Lightning-AI / torchmetrics

Machine learning metrics for distributed, scalable PyTorch applications.
https://lightning.ai/docs/torchmetrics/
Apache License 2.0
2.14k stars 408 forks source link

`rouge_score` with `accumulate='best'` gives mixed results #2148

Closed volksen closed 2 days ago

volksen commented 1 year ago

🐛 Bug

Hi,

when using the rouge_score with accumulate="best", the results are dependent on the order of the labels. As of my understanding, accumulate="best" should return the best f score over all references.

Minimal example:

from torchmetrics.functional.text import rouge_score

preds = "a b c"
references = ["a b c", "c b a"]
references_rev = ["c b a", "a b c"]

print(rouge_score(preds, references, accumulate='best'))
print(rouge_score(preds, references_rev, accumulate='best'))

gives different results:

{'rouge1_fmeasure': tensor(1.), 'rouge1_precision': tensor(1.), 'rouge1_recall': tensor(1.), 'rouge2_fmeasure': tensor(1.), 'rouge2_precision': tensor(1.), 'rouge2_recall': tensor(1.), 'rougeL_fmeasure': tensor(1.), 'rougeL_precision': tensor(1.), 'rougeL_recall': tensor(1.), 'rougeLsum_fmeasure': tensor(1.), 'rougeLsum_precision': tensor(1.), 'rougeLsum_recall': tensor(1.)}
{'rouge1_fmeasure': tensor(1.), 'rouge1_precision': tensor(1.), 'rouge1_recall': tensor(1.), 'rouge2_fmeasure': tensor(0.), 'rouge2_precision': tensor(0.), 'rouge2_recall': tensor(0.), 'rougeL_fmeasure': tensor(0.3333), 'rougeL_precision': tensor(0.3333), 'rougeL_recall': tensor(0.3333), 'rougeLsum_fmeasure': tensor(0.3333), 'rougeLsum_precision': tensor(0.3333), 'rougeLsum_recall': tensor(0.3333)}

Did I missread the documentation or is this a bug. Accumulate='avg' works as expected. Maybe the bug is in https://github.com/Lightning-AI/torchmetrics/blob/v1.1.0/src/torchmetrics/functional/text/rouge.py#L378 where there is a todo comment.

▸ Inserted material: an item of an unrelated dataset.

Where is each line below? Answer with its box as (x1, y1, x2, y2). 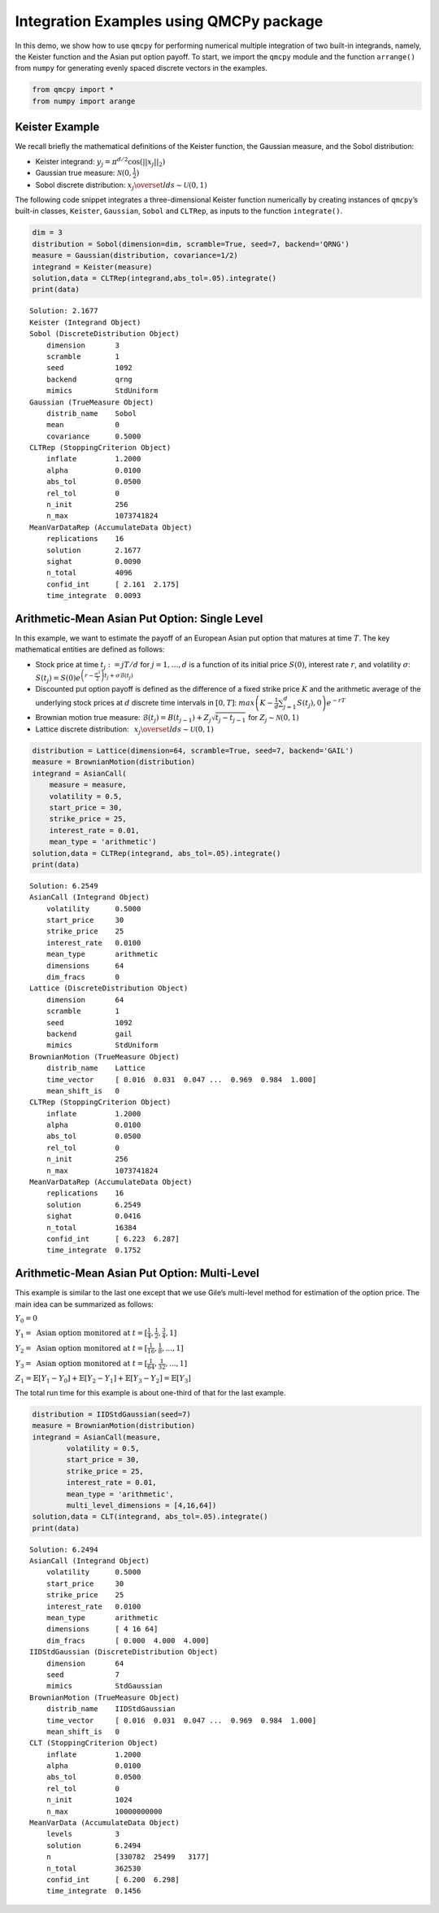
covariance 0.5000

I compared the results to the rouge-score package:

from rouge_score import rouge_scorer
scorer = rouge_scorer.RougeScorer(['rouge1', 'rouge2', 'rougeL'], use_stemmer=False)
preds = "a b c"
references = ["a b c", "c b a"]
references_rev = ["c b a", "a b c"]
print(scorer.score_multi(references, preds))
print(scorer.score_multi(references_rev, preds))

which gives the same results in both cases:

{'rouge1': Score(precision=1.0, recall=1.0, fmeasure=1.0), 'rouge2': Score(precision=1.0, recall=1.0, fmeasure=1.0), 'rougeL': Score(precision=1.0, recall=1.0, fmeasure=1.0)}
{'rouge1': Score(precision=1.0, recall=1.0, fmeasure=1.0), 'rouge2': Score(precision=1.0, recall=1.0, fmeasure=1.0), 'rougeL': Score(precision=1.0, recall=1.0, fmeasure=1.0)}

Environment

github-actions[bot] commented 1 year ago

Hi! thanks for your contribution!, great first issue!

stancld commented 1 year ago

Thanks for the report! Gonna check this weekend.

Borda commented 9 months ago

Thanks for the report! Gonna check this weekend.

@stancld, did you have a chance to have a look at it? :rabbit:

rittik9 commented 2 months ago

@Borda pls assign it to me